## ABOUT THIS TASK
Output all of the data exactly, keeping any images out of the copy.

## EXERCISE INPUT

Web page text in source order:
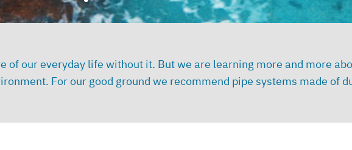
of our everyday life without it. But we are learning more and more
For our good ground we recommend pipe systems made of
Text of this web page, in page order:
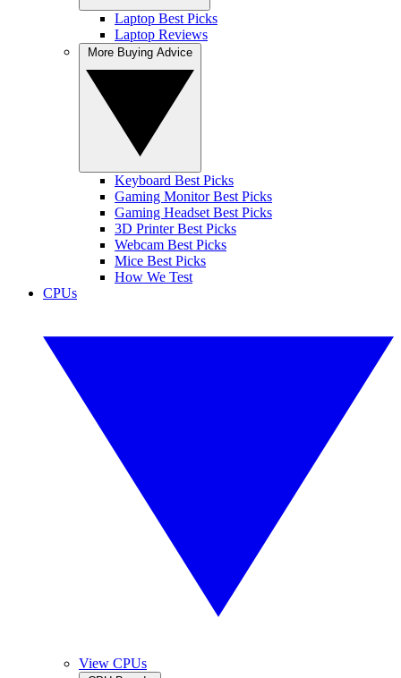
Laptop Best Picks
Laptop Reviews
Keyboard Best Picks
Gaming Monitor Best Picks
Gaming Headset Best Picks
3D Printer Best Picks
Webcam Best Picks
Mice Best Picks
How We Test
CPUs
View CPUs
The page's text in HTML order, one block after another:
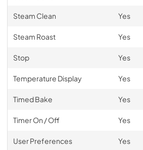
Steam Clean Yes
Steam Roast Yes
Stop Yes
Temperature Display Yes
Timed Bake Yes
Timer On / Off Yes
User Preferences Yes
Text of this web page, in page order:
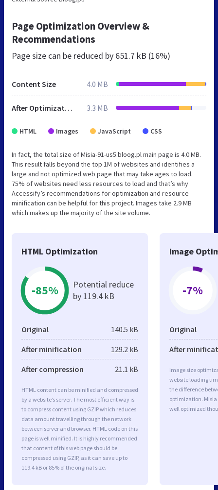
Page Optimization Overview &
Recommendations
Page size can be reduced by 651.7 kB (16%)
Content Size 4.0 MB
After Optimization 3.3 MB
HTML Images JavaScript CSS
In fact, the total size of Misia-91-us5.bloog.pl main page is 4.0 MB.
This result falls beyond the top 1M of websites and identifies a
large and not optimized web page that may take ages to load.
75% of websites need less resources to load and that’s why
Accessify’s recommendations for optimization and resource
minification can be helpful for this project. Images take 2.9 MB
which makes up the majority of the site volume.
HTML Optimization
-85%
Potential reduce
by 119.4 kB
Original 140.5 kB
After minification 129.2 kB
After compression 21.1 kB
HTML content can be minified and compressed
by a website’s server. The most efficient way is
to compress content using GZIP which reduces
data amount travelling through the network
between server and browser. HTML code on this
page is well minified. It is highly recommended
that content of this web page should be
compressed using GZIP, as it can save up to
119.4 kB or 85% of the original size.
Image
-7%
Original
After
Image size
website loading
the difference
optimization. Misia
well optimized
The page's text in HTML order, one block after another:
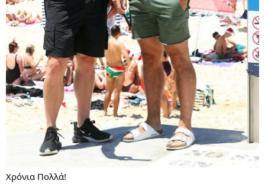
Χρόνια Πολλά!
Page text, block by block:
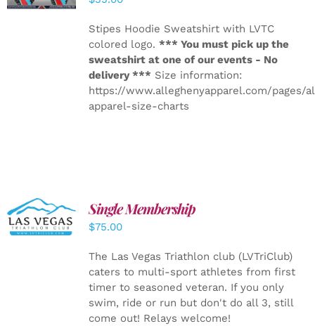
Stipes Hoodie Sweatshirt with LVTC
colored logo. *** You must pick up the
sweatshirt at one of our events - No
delivery *** Size information:
https://www.alleghenyapparel.com/pages/
apparel-size-charts
ADD TO
CART
/
DETAILS
Single Membership
$75.00
The Las Vegas Triathlon club (LVTriClub)
caters to multi-sport athletes from first
timer to seasoned veteran. If you only
swim, ride or run but don't do all 3, still
come out! Relays welcome!
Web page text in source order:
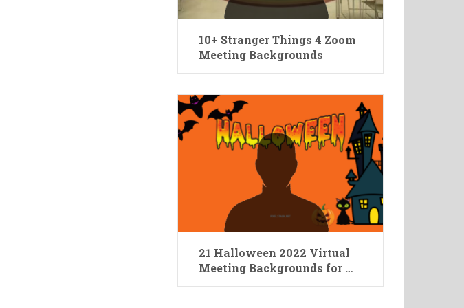
10+ Stranger Things 4 Zoom
Meeting Backgrounds
21 Halloween 2022 Virtual
Meeting Backgrounds for …
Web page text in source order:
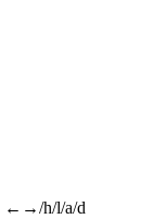
←→/h/l/a/d
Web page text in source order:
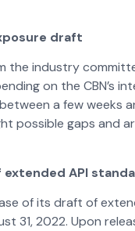
draft
the industry
on the CBN’s
a few weeks
possible gaps and
extended API
of its draft of
31, 2022. Upon
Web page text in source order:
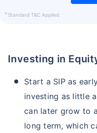
+Standard T&C Applied
Investing in
Start a SIP as
investing as little
can later grow to
long term, which
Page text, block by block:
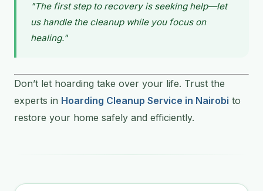
"The first step to recovery is seeking help—let
us handle the cleanup while you focus on
healing."
Don’t let hoarding take over your life. Trust the
experts in Hoarding Cleanup Service in Nairobi to
restore your home safely and efficiently.
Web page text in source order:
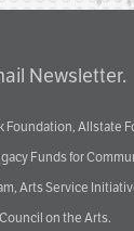
Newsletter.
Allstate
Funds for
Arts Service
on the Arts.
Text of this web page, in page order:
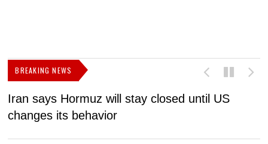
BREAKING NEWS
Iran says Hormuz will stay closed until US
changes its behavior
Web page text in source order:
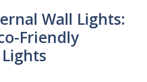
Wall Lights:
Friendly
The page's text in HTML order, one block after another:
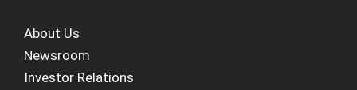
About Us
Newsroom
Investor Relations

## EXERCISE ANSWER
Web page text in source order:
of our everyday life without it. But we are learning more and more
For our good ground we recommend pipe systems made of
Text of this web page, in page order:
Laptop Best Picks
Laptop Reviews
Keyboard Best Picks
Gaming Monitor Best Picks
Gaming Headset Best Picks
3D Printer Best Picks
Webcam Best Picks
Mice Best Picks
How We Test
CPUs
View CPUs
The page's text in HTML order, one block after another:
Steam Clean Yes
Steam Roast Yes
Stop Yes
Temperature Display Yes
Timed Bake Yes
Timer On / Off Yes
User Preferences Yes
Text of this web page, in page order:
Page Optimization Overview &
Recommendations
Page size can be reduced by 651.7 kB (16%)
Content Size 4.0 MB
After Optimization 3.3 MB
HTML Images JavaScript CSS
In fact, the total size of Misia-91-us5.bloog.pl main page is 4.0 MB.
This result falls beyond the top 1M of websites and identifies a
large and not optimized web page that may take ages to load.
75% of websites need less resources to load and that’s why
Accessify’s recommendations for optimization and resource
minification can be helpful for this project. Images take 2.9 MB
which makes up the majority of the site volume.
HTML Optimization
-85%
Potential reduce
by 119.4 kB
Original 140.5 kB
After minification 129.2 kB
After compression 21.1 kB
HTML content can be minified and compressed
by a website’s server. The most efficient way is
to compress content using GZIP which reduces
data amount travelling through the network
between server and browser. HTML code on this
page is well minified. It is highly recommended
that content of this web page should be
compressed using GZIP, as it can save up to
119.4 kB or 85% of the original size.
Image
-7%
Original
After
Image size
website loading
the difference
optimization. Misia
well optimized
The page's text in HTML order, one block after another:
Χρόνια Πολλά!
Page text, block by block:
Stipes Hoodie Sweatshirt with LVTC
colored logo. *** You must pick up the
sweatshirt at one of our events - No
delivery *** Size information:
https://www.alleghenyapparel.com/pages/
apparel-size-charts
ADD TO
CART
/
DETAILS
Single Membership
$75.00
The Las Vegas Triathlon club (LVTriClub)
caters to multi-sport athletes from first
timer to seasoned veteran. If you only
swim, ride or run but don't do all 3, still
come out! Relays welcome!
Web page text in source order:
10+ Stranger Things 4 Zoom
Meeting Backgrounds
21 Halloween 2022 Virtual
Meeting Backgrounds for …
Web page text in source order:
←→/h/l/a/d
Web page text in source order:
draft
the industry
on the CBN’s
a few weeks
possible gaps and
extended API
of its draft of
31, 2022. Upon
Web page text in source order:
+Standard T&C Applied
Investing in
Start a SIP as
investing as little
can later grow to
long term, which
Page text, block by block:
"The first step to recovery is seeking help—let
us handle the cleanup while you focus on
healing."
Don’t let hoarding take over your life. Trust the
experts in Hoarding Cleanup Service in Nairobi to
restore your home safely and efficiently.
Web page text in source order:
Newsletter.
Allstate
Funds for
Arts Service
on the Arts.
Text of this web page, in page order:
BREAKING NEWS
Iran says Hormuz will stay closed until US
changes its behavior
Web page text in source order:
Wall Lights:
Friendly
The page's text in HTML order, one block after another:
About Us
Newsroom
Investor Relations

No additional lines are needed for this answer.